Monday, January 12, 2009

PHP/Groovy Bridge

Ah, something new and shiny in Project Zero to talk about.

Zero supports three languages: Java, PHP and Groovy. It also supports a workflow runtime called Assemble and since that stores its flows as XML, and workflows are kind of like code, I suppose it could be considered an unofficial fourth language. 

Anyway I digress. Up until recently the PHP runtime was treating Groovy code just the same as Java. Anyone could compile a Groovy class to Java class files using the Groovy compiler. Those class files could then be dropped into a Zero application and used in PHP through the PHP/Java Bridge.

The problem is that Groovy isn’t the same as Java. Groovy adds lots of scripting features over and above Java’s current capabilities. Closures being one obvious highlight. This shines through if Groovy classes are used through a PHP/Java Bridge, it all just looks like Java.
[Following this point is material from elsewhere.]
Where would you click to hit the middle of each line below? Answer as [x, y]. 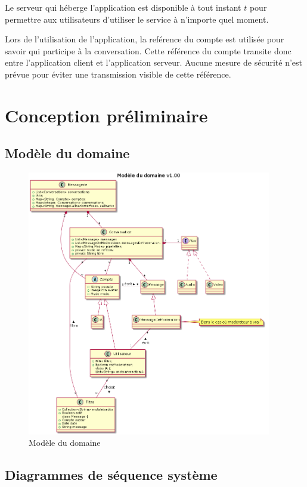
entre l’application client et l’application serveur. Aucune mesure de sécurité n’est [154, 62]
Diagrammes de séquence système [111, 475]
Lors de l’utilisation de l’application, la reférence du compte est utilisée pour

Take for example the following Groovy class that makes use of Groovy’s interceptors:

class Dynamic {
    def storage = [:]

  def invokeMethod(String name, args) {
  return "Hello World!";
  }

  def getProperty(String name) { 
storage[name] 
  }

  void setProperty(String name, value) { 
storage[name] = value 
  }
}

Another piece of Groovy can use this as follows:

foo = new Dynamic();
foo.bar();
foo.guff = "Hello World!";
print foo.guff;

Now see how this looks from a Java client:

public class Test {
  public static void main(String[] args) {
  Dynamic foo = new Dynamic();
  String result = (String) 
  foo.invokeMethod("sayHello", null);

        foo.setProperty("guff", "Hello World!");
        result = (String) foo.getProperty("guff");
    }
}

Yuck! And the same applies if we use this class in PHP through the Java Bridge. Well the PHP/Groovy Bridge solves this problem by integrating PHP and Groovy as first class citizens - see how it looks with the Groovy Bridge:

<?php

groovy_import("dynamic.groovy");

$foo = new Dynamic();
$foo->bar();
$foo->guff = "Hello World!";
echo $foo->guff;

?>

That’s better! Intuitive use of the Groovy class as intended. The groovy_import function is just one aspect of the PHP/Groovy Bridge. It also supports a range of other nice Groovy interop features including closures, currying and range objects. With this in mind I’ve put a slide cast up here where I ramble my way through an explanation of the PHP/Groovy Bridge.

The product documentation for the PHP/Groovy Bridge is also available here.

3 comments:

  1. Hi,

    Excellent tutorial. But, how can i integrate groovy into a simple Apache/Linux with PHP 5.3 ?

    It's a PECL ?

    ReplyDelete
  2. Hi, the PHP/Groovy Bridge does not run in any version of php.net - it runs as part of Project Zero (www.projectzero.org). Zero contains its own built in Web Server and an implementation of PHP which is compatible with php.net v5.2.

    We don't currently have any plans to upgrade the engine to be compatible with v5.3 as it is only in alpha at the moment. If this is important to you then please get on the Zero forums and lets the team know. We try to be as responsive as possible to feature requests!

    If you would like to try out Zero you will need the latest version of Zero, code-named Sebring. Please do check the license - I believe it it free to use in a production environment for up to four copies per location and on a machine that has no more than four cores.